# Thread: What's wrong in it

1. ## What's wrong in it

Please tell me where I am mistaking in the following problem

1/5 < 3/5 (1)
therefore 1 x 5 < 3 x 5
and 5 < 15

but 1/5 = -1/-5 (2)

therefore from 1 and 2

-1/-5 < 3/5
therefore -1 x 5 < 3 x -5
and -5 < -15

but we know that this is not the case.
So please tell me where have I mistaken.

2. Originally Posted by uspatange
Please tell me where I am mistaking in the following problem

1/5 < 3/5 (1)
therefore 1 x 5 < 3 x 5
and 5 < 15

but 1/5 = -1/-5 (2)

therefore from 1 and 2

-1/-5 < 3/5
therefore -1 x 5 < 3 x -5
and -5 < -15

but we know that this is not the case.
So please tell me where have I mistaken.
When you multiply (or divide) both sides by a negative you reverse the "sense" of the inequality.

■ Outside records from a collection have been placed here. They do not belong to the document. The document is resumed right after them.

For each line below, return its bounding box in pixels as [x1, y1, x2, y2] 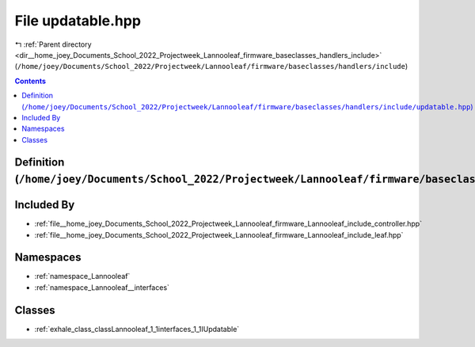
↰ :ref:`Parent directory [14, 40, 92, 49]
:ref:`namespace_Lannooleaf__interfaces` [34, 282, 170, 292]
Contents [14, 76, 47, 86]
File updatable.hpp [14, 12, 142, 29]
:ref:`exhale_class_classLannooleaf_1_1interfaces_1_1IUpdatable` [34, 324, 240, 334]
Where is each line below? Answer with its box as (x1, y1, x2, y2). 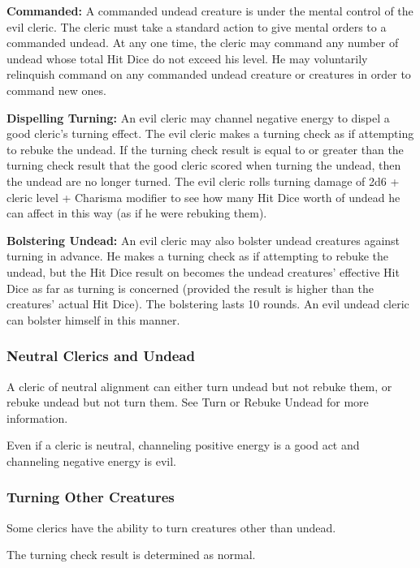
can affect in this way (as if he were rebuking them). (6, 204, 267, 222)
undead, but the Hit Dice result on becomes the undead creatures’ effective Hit (6, 263, 400, 280)
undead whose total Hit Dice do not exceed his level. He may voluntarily (6, 49, 368, 67)
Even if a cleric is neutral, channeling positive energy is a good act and (6, 437, 360, 454)
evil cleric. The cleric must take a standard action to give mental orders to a (6, 18, 387, 35)
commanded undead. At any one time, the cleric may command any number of (6, 34, 399, 51)
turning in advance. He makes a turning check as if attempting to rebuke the (6, 247, 389, 265)
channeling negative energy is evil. (6, 452, 176, 469)
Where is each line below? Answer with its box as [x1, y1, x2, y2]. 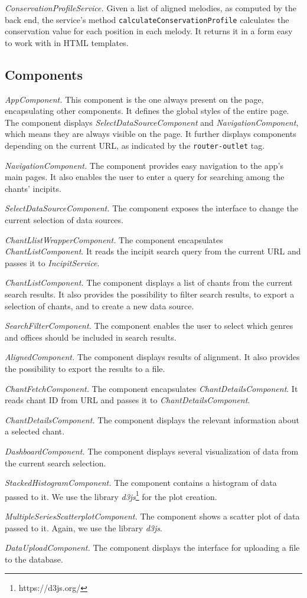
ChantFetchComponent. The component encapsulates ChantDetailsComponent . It [5, 382, 298, 394]
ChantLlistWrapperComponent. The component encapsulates [5, 233, 223, 246]
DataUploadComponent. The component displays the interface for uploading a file [5, 541, 300, 554]
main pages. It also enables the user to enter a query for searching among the [5, 171, 285, 183]
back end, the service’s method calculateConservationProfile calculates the [5, 13, 289, 25]
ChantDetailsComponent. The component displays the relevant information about [5, 413, 299, 426]
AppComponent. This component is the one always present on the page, [5, 93, 264, 105]
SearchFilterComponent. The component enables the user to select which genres [5, 319, 293, 332]
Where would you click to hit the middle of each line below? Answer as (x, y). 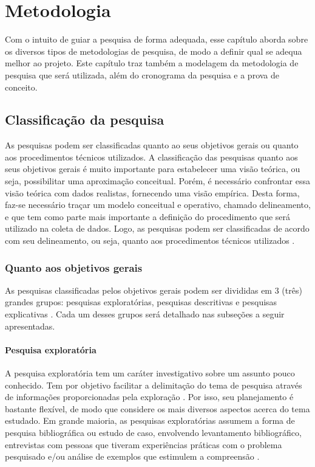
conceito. (21, 87)
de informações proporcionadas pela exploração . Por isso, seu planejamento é (149, 397)
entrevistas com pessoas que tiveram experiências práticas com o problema (144, 444)
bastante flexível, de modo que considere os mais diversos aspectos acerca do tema (157, 408)
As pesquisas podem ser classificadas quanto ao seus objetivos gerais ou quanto (152, 145)
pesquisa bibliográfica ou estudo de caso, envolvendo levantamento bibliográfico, (153, 432)
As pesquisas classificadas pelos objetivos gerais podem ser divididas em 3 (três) (154, 290)
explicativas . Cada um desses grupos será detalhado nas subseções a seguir (145, 314)
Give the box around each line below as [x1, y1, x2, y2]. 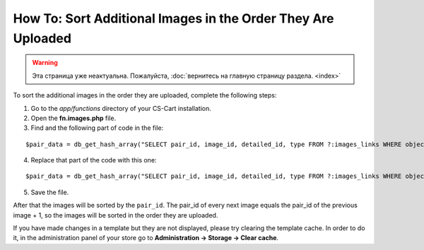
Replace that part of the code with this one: [30, 156, 157, 165]
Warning [32, 59, 58, 67]
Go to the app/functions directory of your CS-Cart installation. [30, 104, 211, 112]
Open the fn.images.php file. [30, 114, 117, 122]
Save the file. [30, 188, 69, 196]
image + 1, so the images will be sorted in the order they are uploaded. [13, 210, 218, 219]
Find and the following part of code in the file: [30, 124, 164, 132]
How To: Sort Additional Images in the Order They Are [13, 11, 335, 26]
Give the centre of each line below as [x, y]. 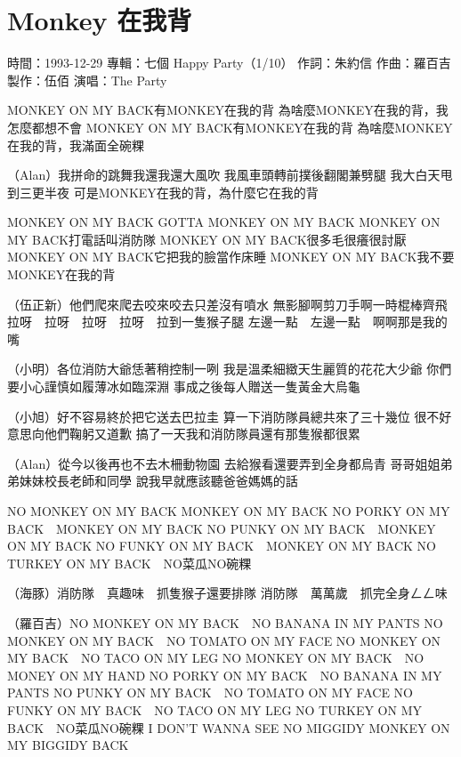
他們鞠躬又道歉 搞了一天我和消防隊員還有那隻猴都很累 [202, 434]
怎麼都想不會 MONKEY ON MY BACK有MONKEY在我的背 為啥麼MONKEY [230, 127]
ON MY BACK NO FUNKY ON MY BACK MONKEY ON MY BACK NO [222, 546]
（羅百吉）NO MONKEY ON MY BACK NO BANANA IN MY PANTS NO [225, 622]
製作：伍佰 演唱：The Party [87, 80]
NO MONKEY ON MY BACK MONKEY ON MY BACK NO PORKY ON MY [229, 511]
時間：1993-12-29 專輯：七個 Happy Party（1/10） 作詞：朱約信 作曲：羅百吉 [229, 63]
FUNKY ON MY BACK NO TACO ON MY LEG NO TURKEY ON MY [214, 709]
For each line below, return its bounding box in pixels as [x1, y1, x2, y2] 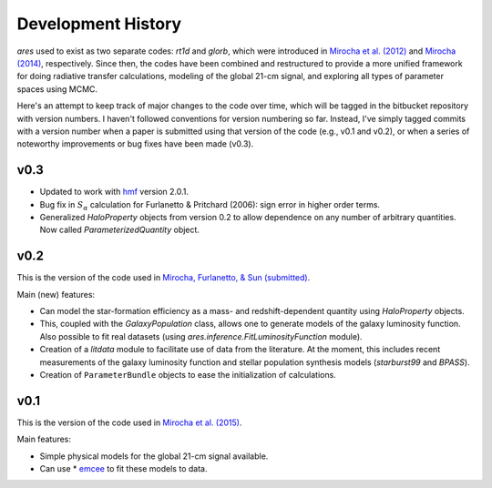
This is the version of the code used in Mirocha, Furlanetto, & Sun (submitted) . [16, 272, 311, 283]
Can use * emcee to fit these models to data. [39, 463, 208, 474]
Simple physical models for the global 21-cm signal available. [39, 451, 269, 462]
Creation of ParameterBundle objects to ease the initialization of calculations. [39, 370, 336, 380]
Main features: [16, 433, 72, 445]
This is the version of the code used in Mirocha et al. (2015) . [16, 417, 242, 428]
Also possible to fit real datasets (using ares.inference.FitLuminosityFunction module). [39, 330, 364, 341]
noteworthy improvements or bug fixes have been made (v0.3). [16, 138, 254, 149]
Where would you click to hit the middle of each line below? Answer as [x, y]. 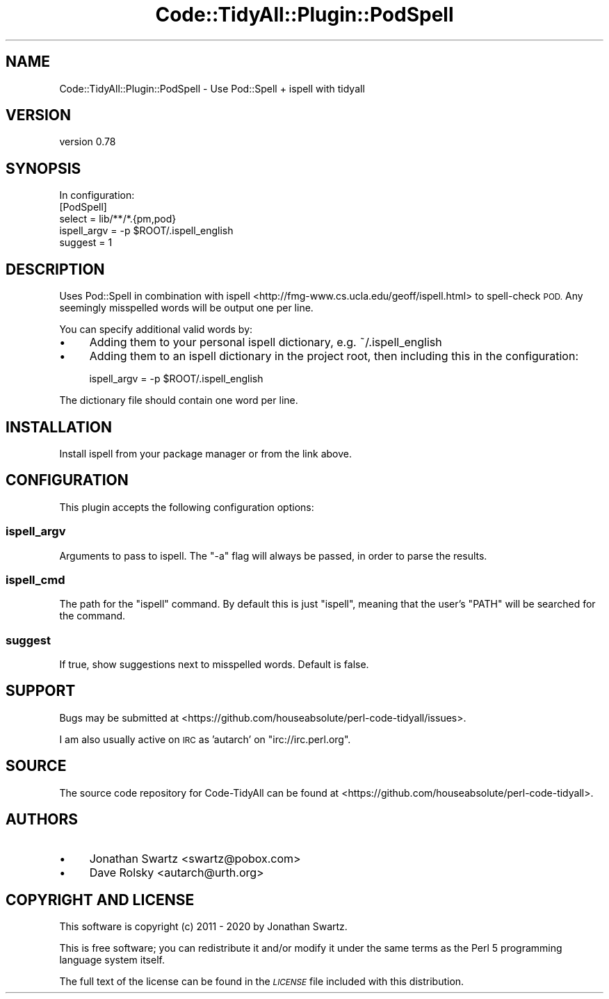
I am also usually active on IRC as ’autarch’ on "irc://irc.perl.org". [205, 739]
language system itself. [112, 960]
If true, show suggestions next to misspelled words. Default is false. [214, 665]
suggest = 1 [86, 243]
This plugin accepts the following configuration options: [187, 507]
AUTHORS [42, 820]
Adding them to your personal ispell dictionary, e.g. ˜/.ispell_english [266, 342]
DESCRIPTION [55, 269]
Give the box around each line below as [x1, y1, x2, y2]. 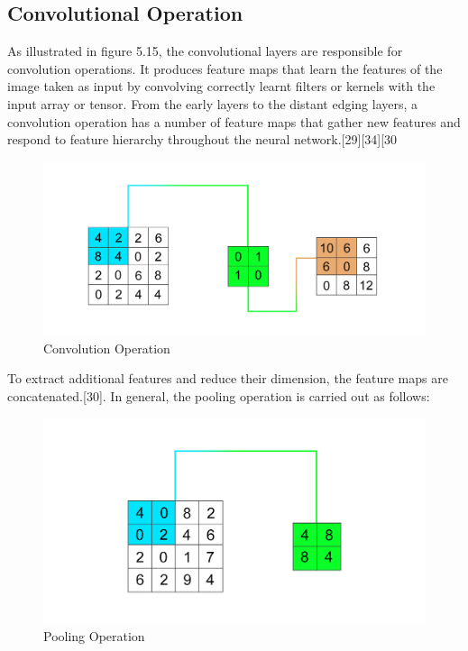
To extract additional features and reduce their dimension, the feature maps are [7, 369, 448, 388]
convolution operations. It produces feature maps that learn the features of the [7, 59, 443, 78]
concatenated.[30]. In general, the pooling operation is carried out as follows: [7, 386, 430, 405]
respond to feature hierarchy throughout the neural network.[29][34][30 [7, 130, 398, 149]
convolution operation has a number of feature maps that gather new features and [7, 112, 461, 131]
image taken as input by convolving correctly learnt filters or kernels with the [7, 77, 436, 96]
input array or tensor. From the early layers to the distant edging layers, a [7, 94, 418, 113]
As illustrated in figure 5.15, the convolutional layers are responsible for [7, 41, 403, 60]

So
$\frac{-1}{-5} < \frac{3}{5}$

$-5 \cdot \frac{-1}{-5} > -5 \cdot \frac{3}{5}$

$-1 > -3$

-Dan

3. Originally Posted by topsquark
When you multiply (or divide) both sides by a negative you reverse the "sense" of the inequality.
You can prove this by addition.

Is -5 < -3?

Rather than multiply by -1 and reverse the inequality, add 5 and then add 3 (resist the temtation to simplfy everything.)

-5 < -3